Kuwayama Naoki, Hoshino Isamu, Gunji Hisashi, Kurosaki Takeshi, Tonooka Toru, Soda Hiroaki, Sonoda Itaru, Eto Ryotaro, Takiguchi Nobuhiro, Nabeya Yoshihiro, Itami Makiko, Takayama Wataru
Division of Gastroenterological Surgery, Chiba Cancer Center, 666-2 Nitona-cho, Chuo-ku, Chiba, 260-8717, Japan.
Division of Surgical Pathology, Chiba Cancer Center, 666-2 Nitona-cho, Chuo-ku, Chiba, 260-8717, Japan.
Surg Case Rep. 2021 Jul 15;7(1):166. doi: 10.1186/s40792-021-01252-1.
Although there are many studies on primary esophageal adenocarcinoma arising from Barrett's esophagus or ectopic gastric mucosa, reports on adenocarcinoma arising from esophageal cardiac glands are extremely rare. Herein, we report a case of mid-thoracic cancer antigen 19-9 (CA 19-9)-producing primary esophageal adenocarcinoma, which presumably originated from the cardiac glands.

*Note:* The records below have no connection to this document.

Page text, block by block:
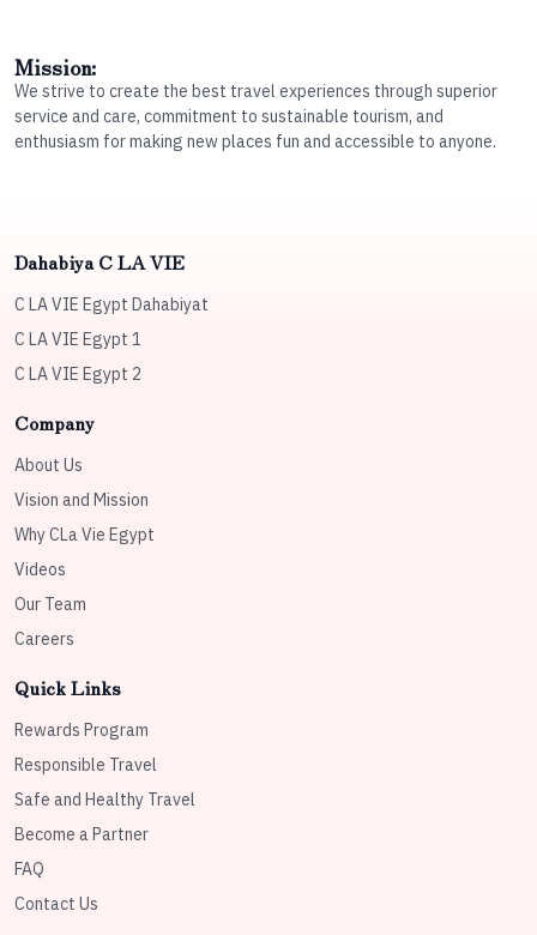
Mission:
We strive to create the best travel experiences through superior
service and care, commitment to sustainable tourism, and
enthusiasm for making new places fun and accessible to anyone.
Dahabiya C LA VIE
C LA VIE Egypt Dahabiyat
C LA VIE Egypt 1
C LA VIE Egypt 2
Company
About Us
Vision and Mission
Why CLa Vie Egypt
Videos
Our Team
Careers
Quick Links
Rewards Program
Responsible Travel
Safe and Healthy Travel
Become a Partner
FAQ
Contact Us
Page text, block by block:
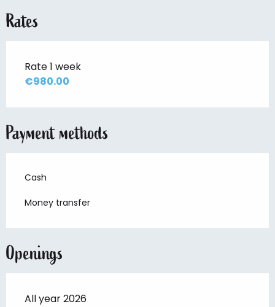
Rates
Rate 1 week
€980.00
Payment methods
Cash
Money transfer
Openings
All year 2026
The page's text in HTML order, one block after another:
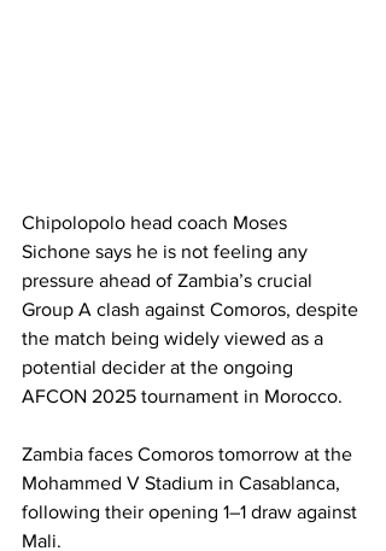
Chipolopolo head coach Moses
Sichone says he is not feeling any
pressure ahead of Zambia’s crucial
Group A clash against Comoros, despite
the match being widely viewed as a
potential decider at the ongoing
AFCON 2025 tournament in Morocco.
Zambia faces Comoros tomorrow at the
Mohammed V Stadium in Casablanca,
following their opening 1–1 draw against
Mali.
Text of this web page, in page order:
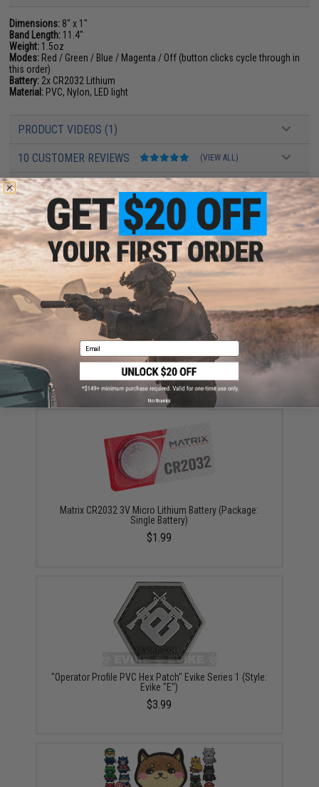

A 74-year-old man was referred to our department with advanced esophageal cancer, which initially presented with dyspepsia. Serum levels of cancer antigen 19-9 (CA 19-9) were elevated (724.89 U/ml). Upper gastrointestinal endoscopy revealed a type 2 tumor on the posterior wall of the mid-thoracic esophagus approximately 29-32 cm from the incisor. Mucosal biopsy was consistent with a diagnosis of adenocarcinoma. Contrast-enhanced computed tomography showed a circumferential wall thickening in the mid-thoracic esophagus without enlarged lymph nodes or distant metastasis. Positron emission tomography-computed tomography showed accumulation in the primary tumor, but no evidence of lymph node or distant metastasis. According to these findings, the adenocarcinoma was staged as cT3N0M0, thereby, requiring subtotal esophagectomy with lymph node dissection. Postoperative course was uneventful. Histopathologic analysis revealed a 50 × 40 mm moderately differentiated adenocarcinoma with invasion to the thoracic duct and lymph node metastasis at #108(1/4), #109R(1/3), and #109L(1/3). After surgery, the stage was revised to moderately differentiated pT4apN2pM0 (pStage III). Immunostaining revealed expression of CA19-9 and suggested esophageal cardiac gland origin of the tumor. Three months after the surgery, the patient showed no recurrence and is undergoing outpatient observation.
We experienced a case of mid-thoracic CA19-9-producing primary esophageal adenocarcinoma, which was presumed to have originated in the esophageal cardiac glands. Due to the scarcity of studies regarding this condition, specific management needs to be further clarified.
尽管有许多关于起源于巴雷特食管或异位胃黏膜的原发性食管腺癌的研究,但关于起源于食管贲门腺的腺癌的报道极为罕见。在此,我们报告一例产生胸中段癌抗原19-9(CA 19-9)的原发性食管腺癌病例,推测其起源于贲门腺。
一名74岁男性因晚期食管癌被转诊至我科,最初表现为消化不良。癌抗原19-9(CA 19-9)血清水平升高(724.89 U/ml)。上消化道内镜检查显示,在距门齿约29 - 32 cm处的胸中段食管后壁有一2型肿瘤。黏膜活检确诊为腺癌。增强计算机断层扫描显示胸中段食管壁环形增厚,无淋巴结肿大或远处转移。正电子发射断层扫描 - 计算机断层扫描显示原发肿瘤有放射性浓聚,但无淋巴结或远处转移迹象。根据这些发现,该腺癌分期为cT3N0M0,因此需要行食管次全切除术加淋巴结清扫术。术后过程顺利。组织病理学分析显示为一个50×40 mm的中分化腺癌,侵犯胸导管,且在#108(1/4)、#109R(1/3)和#109L(1/3)处有淋巴结转移。手术后,分期修订为中分化pT4apN2pM0(p分期III期)。免疫组化显示CA19-9表达,提示肿瘤起源于食管贲门腺。手术后三个月,患者无复发,正在门诊观察。
我们遇到一例产生胸中段CA19-9的原发性食管腺癌病例,推测其起源于食管贲门腺。由于关于这种情况的研究较少,具体的治疗方法需要进一步明确。